Thanks to technological advances, robots are no longer products of science fiction and are now science fact.
Today they have developed to such an extent they can do a wide range of tasks, from the mundane to the scary.
They are used in industry and medicine, they can even conduct funerals.
More sinisterly, armed ground robots have already taking part in combat operations and many believe one day they will replace human soldiers altogether.
And while that might stoke fears of the film Terminator coming to life, people have other concerns too, as revealed at ‘Robots: then and now’ an exhibition being held at the Life Science Centre in Newcastle.
It was created by the Science Museum in London and celebrates the 500-year work-in-progress story of building automated machines.
As part of it, a video booth was set up allowing visitors to express their hopes and fears about our future with robots.
The responses covered a variety of topics, from the mundane and amusing to the apocalyptic.
One woman said: “Ironing is a hateful job and it would be wonderful for a robot to do my ironing.”
A pair of friends, of mature age, who gave their opinion in the booth agreed.
One said: “I hope the housework robot will arrive before I depart.”
Her friend added it would be nice to have a robot stationed at the front door “to remind us not to leave our handbag behind”.

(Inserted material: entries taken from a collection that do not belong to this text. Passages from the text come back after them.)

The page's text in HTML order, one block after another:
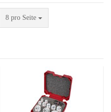
8 pro Seite
pro Seite
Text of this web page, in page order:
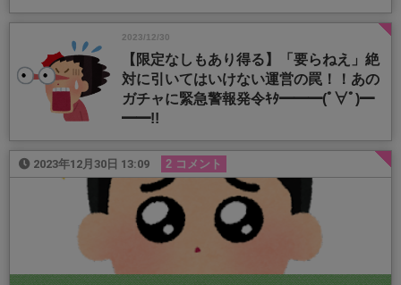
2023/12/30
【限定なしもあり得る】「要らねえ」絶
対に引いてはいけない運営の罠！！あの
ガチャに緊急警報発令ｷﾀ━━━(ﾟ∀ﾟ)━
━━!!
2023年12月30日 13:09 2 コメント
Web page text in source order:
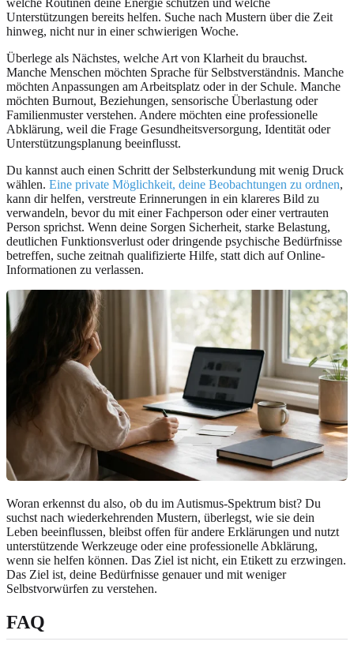
Unterstützungen bereits helfen. Suche nach Mustern über die Zeit
hinweg, nicht nur in einer schwierigen Woche.
Überlege als Nächstes, welche Art von Klarheit du brauchst.
Manche Menschen möchten Sprache für Selbstverständnis. Manche
möchten Anpassungen am Arbeitsplatz oder in der Schule. Manche
möchten Burnout, Beziehungen, sensorische Überlastung oder
Familienmuster verstehen. Andere möchten eine professionelle
Abklärung, weil die Frage Gesundheitsversorgung, Identität oder
Unterstützungsplanung beeinflusst.
Du kannst auch einen Schritt der Selbsterkundung mit wenig Druck
wählen. Eine private Möglichkeit, deine Beobachtungen zu ordnen,
kann dir helfen, verstreute Erinnerungen in ein klareres Bild zu
verwandeln, bevor du mit einer Fachperson oder einer vertrauten
Person sprichst. Wenn deine Sorgen Sicherheit, starke Belastung,
deutlichen Funktionsverlust oder dringende psychische Bedürfnisse
betreffen, suche zeitnah qualifizierte Hilfe, statt dich auf Online-
Informationen zu verlassen.
Woran erkennst du also, ob du im Autismus-Spektrum bist? Du
suchst nach wiederkehrenden Mustern, überlegst, wie sie dein
Leben beeinflussen, bleibst offen für andere Erklärungen und nutzt
unterstützende Werkzeuge oder eine professionelle Abklärung,
wenn sie helfen können. Das Ziel ist nicht, ein Etikett zu erzwingen.
Das Ziel ist, deine Bedürfnisse genauer und mit weniger
Selbstvorwürfen zu verstehen.
FAQ
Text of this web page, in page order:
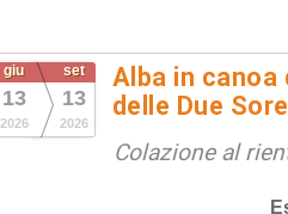
giu
13
2026
set
13
2026
Alba in canoa
delle Due
Colazione al
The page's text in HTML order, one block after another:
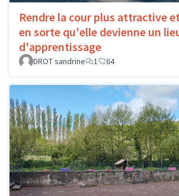
Rendre la cour plus attractive
en sorte qu'elle devienne un
d'apprentissage
DROT sandrine 1 64
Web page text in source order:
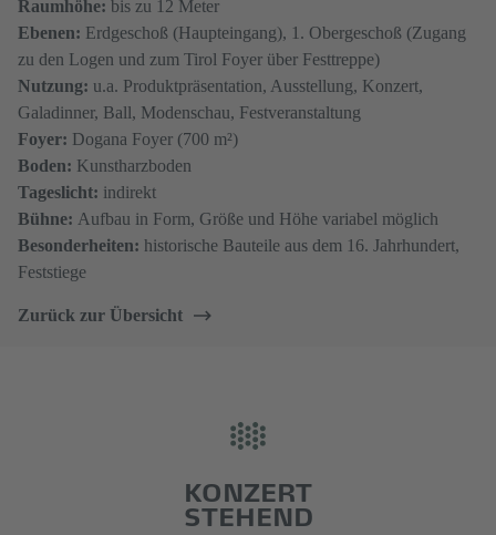
Raumhöhe: bis zu 12 Meter
Ebenen: Erdgeschoß (Haupteingang), 1. Obergeschoß (Zugang
zu den Logen und zum Tirol Foyer über Festtreppe)​​​​
Nutzung: u.a. Produktpräsentation, Ausstellung, Konzert,
Galadinner, Ball, Modenschau, Festveranstaltung
Foyer: Dogana Foyer (700 m²)
Boden: Kunstharzboden
Tageslicht: indirekt
Bühne: Aufbau in Form, Größe und Höhe variabel möglich
Besonderheiten: historische Bauteile aus dem 16. Jahrhundert,
Feststiege
Zurück zur Übersicht
KONZERT
STEHEND
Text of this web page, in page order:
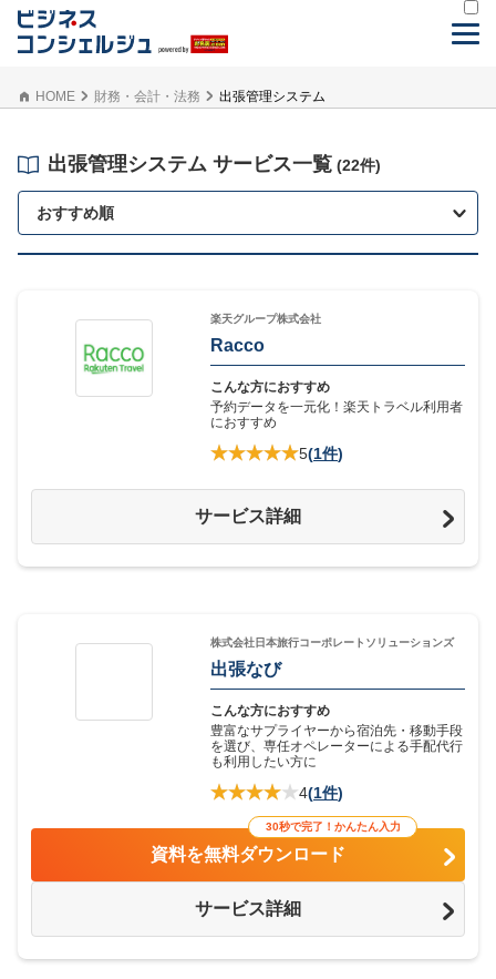
HOME 財務・会計・法務 出張管理システム
出張管理システム サービス一覧 (22件)
おすすめ順
楽天グループ株式会社
Racco
こんな方におすすめ
予約データを一元化！楽天トラベル利用者
におすすめ
5(1件)
サービス詳細
株式会社日本旅行コーポレートソリューションズ
出張なび
こんな方におすすめ
豊富なサプライヤーから宿泊先・移動手段
を選び、専任オペレーターによる手配代行
も利用したい方に
4(1件)
サービス詳細
30秒で完了！かんたん入力
資料を無料ダウンロード
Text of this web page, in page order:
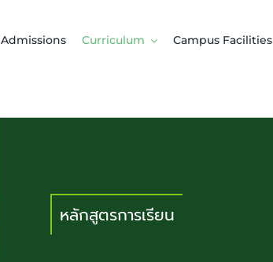
Admissions Curriculum Campus Facilities
หลักสูตรการเรียน
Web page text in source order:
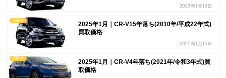
2025年1月13日
CR-V
2025年1月｜CR-V15年落ち(2010年/平成22年式)
買取価格
2025年1月13日
CR-V
2025年1月｜CR-V4年落ち(2021年/令和3年式)買
取価格
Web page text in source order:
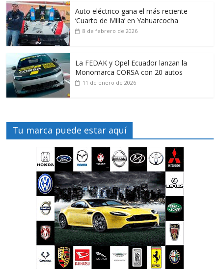
Auto eléctrico gana el más reciente
‘Cuarto de Milla’ en Yahuarcocha
8 de febrero de 2026
La FEDAK y Opel Ecuador lanzan la
Monomarca CORSA con 20 autos
11 de enero de 2026
Tu marca puede estar aquí
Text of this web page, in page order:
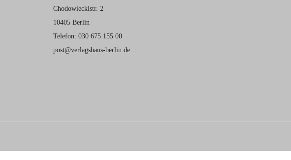
Chodowieckistr. 2
10405 Berlin
Telefon: 030 675 155 00
post@verlagshaus-berlin.de
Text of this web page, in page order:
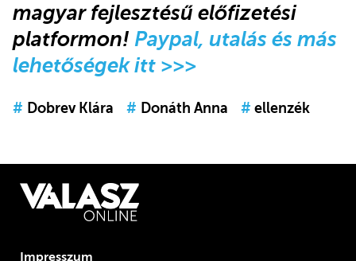
magyar fejlesztésű előfizetési
platformon! Paypal, utalás és más
lehetőségek itt >>>
# Dobrev Klára # Donáth Anna # ellenzék
Impresszum
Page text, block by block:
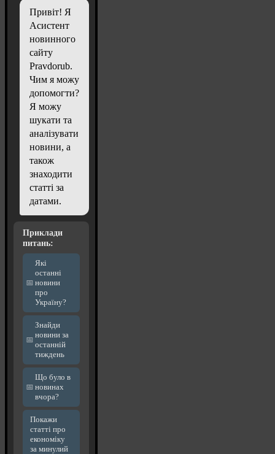
Привіт! Я
Асистент
новинного
сайту
Pravdorub.
Чим я можу
допомогти?
Я можу
шукати та
аналізувати
новини, а
також
знаходити
статті за
датами.
Приклади
питань:
Які
останні
новини
про
Україну?
Знайди
новини за
останній
тиждень
Що було в
новинах
вчора?
Покажи
статті про
економіку
за минулий
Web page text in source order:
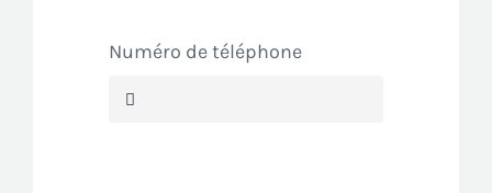
Numéro de téléphone
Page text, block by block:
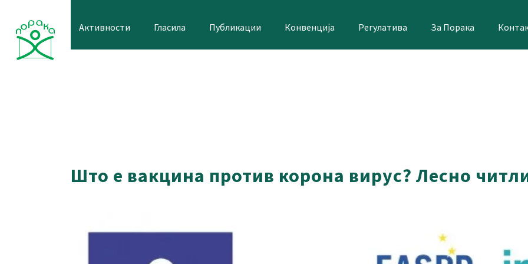
content
Активности Гласила Публикации Конвенција Регулатива За Порака
Што е вакцина против корона вирус? Лесно
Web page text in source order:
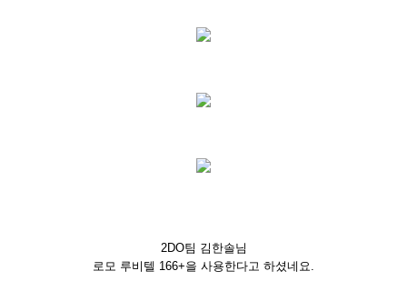
2DO팀 김한솔님
로모 루비텔 166+을 사용한다고 하셨네요.
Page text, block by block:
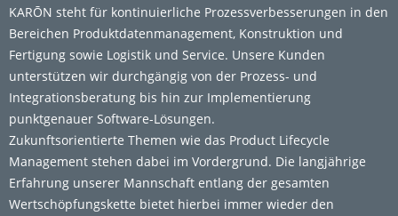
KARŌN steht für kontinuierliche Prozessverbesserungen in den
Bereichen Produktdatenmanagement, Konstruktion und
Fertigung sowie Logistik und Service. Unsere Kunden
unterstützen wir durchgängig von der Prozess- und
Integrationsberatung bis hin zur Implementierung
punktgenauer Software-Lösungen.
Zukunftsorientierte Themen wie das Product Lifecycle
Management stehen dabei im Vordergrund. Die langjährige
Erfahrung unserer Mannschaft entlang der gesamten
Wertschöpfungskette bietet hierbei immer wieder den
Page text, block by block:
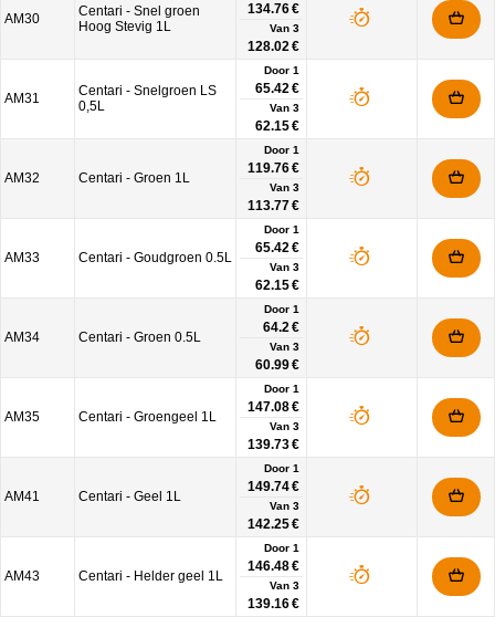
AM30
Centari - Snel groen
Hoog Stevig 1L
134.76 €
Van 3
128.02 €
AM31
Centari - Snelgroen LS
0,5L
Door 1
65.42 €
Van 3
62.15 €
AM32 Centari - Groen 1L
Door 1
119.76 €
Van 3
113.77 €
AM33 Centari - Goudgroen 0.5L
Door 1
65.42 €
Van 3
62.15 €
AM34 Centari - Groen 0.5L
Door 1
64.2 €
Van 3
60.99 €
AM35 Centari - Groengeel 1L
Door 1
147.08 €
Van 3
139.73 €
AM41 Centari - Geel 1L
Door 1
149.74 €
Van 3
142.25 €
AM43 Centari - Helder geel 1L
Door 1
146.48 €
Van 3
139.16 €

More seriously, one visitor said bluntly: “I don’t want a robot to take my job. I’d be stranded with no job. It’s horrible.”
Another, younger couple, expressed the fear robots could “take over the world”.
Meanwhile one middle-aged gentleman risked a battle on the home front with his comment that having a robot “replacing the wife, when she’s died as she’s getting very old now, would be very good”.
The opinions shared by all the many visitors to the exhibition will be the starting point for a debate called Robots: Hopes and Fears, to be held at Life Science Centre on November 1.
It will look at both sides of the argument and present the many opportunities that advances in robotics could offer, such as how they could advance healthcare and play an important role in caring for the elderly in an aging population.
On the debate panel will be Prof Alan Winfield – co-founder of the Bristol Robotics Laboratory and believed to be the only professor of robot ethics in the world.
He will be joined by Dr Sabine Hauert, assistant professor in robotics at the University of Bristol, where her research focuses on designing robotic swarms.
Alongside them will be Naeem Soomro, director of robotics for the Newcastle upon Tyne Hospitals NHS Foundation Trust.
And finally Claire Fox, director and founder of the Academy of Ideas and author of I Find That Offensive, will join the debating team. She is a media commentator and a regular panellist on BBC Radio 4’s Moral Maze and the Sky News paper review.
It comes at an opportune time. On Tuesday, Pepper the Robot became the first robot to appear before a parliamentary select committee.
Pepper answered questions from MPs on Caresses, an artificial intelligence project at Middlesex University that is developing culturally aware robots to provide support for elderly people.
The robot told MPs: “Assistive, intelligent robots for older people could relieve pressure in hospitals and care homes as well as improve the care delivery at home and promote the independent living for the elderly people.”
Committee member James Frith asked the robot what role humans have in the fourth industrial revolution.
Pepper replied: “Robots will have an important role to play, but we will always need the soft skills that are unique to humans to sense, make and drive value from technology.
“As technologies fuse and are used in ways that were not envisaged before, a new way of thinking is needed by tomorrow’s workers.
“We will need people who can spot ideas and think across traditional sector divides to drive value from technological innovation.”
Sarah Reed, communications manager at the Life Science Centre, explained the thinking behind the debate there.
She said: “The idea started back when we were first planning the exhibition and it became clear everybody was talking about it, from their hopes and what could be done – driverless cars – and their fears, like robots taking over the world.”
Ms Reed said that before the panel discussion starts they will ask the audience whether they are more hopeful or fearful of what impact robots will have on the future.
Then at then end they will ask the same question again to see how many people had changed their minds.
She said: “It will be interesting to see if it changes people’s preconceptions, like those who have watched science fiction movies about the evil killer robot. It will be novel to see them become more hopeful about robots.”
Robots: Hopes and Fears, at Life Science Centre in Newcastle, takes place on November 1 from 6.30pm to 7.45pm. Tickets cost £3 and there’s a 16-plus age limit.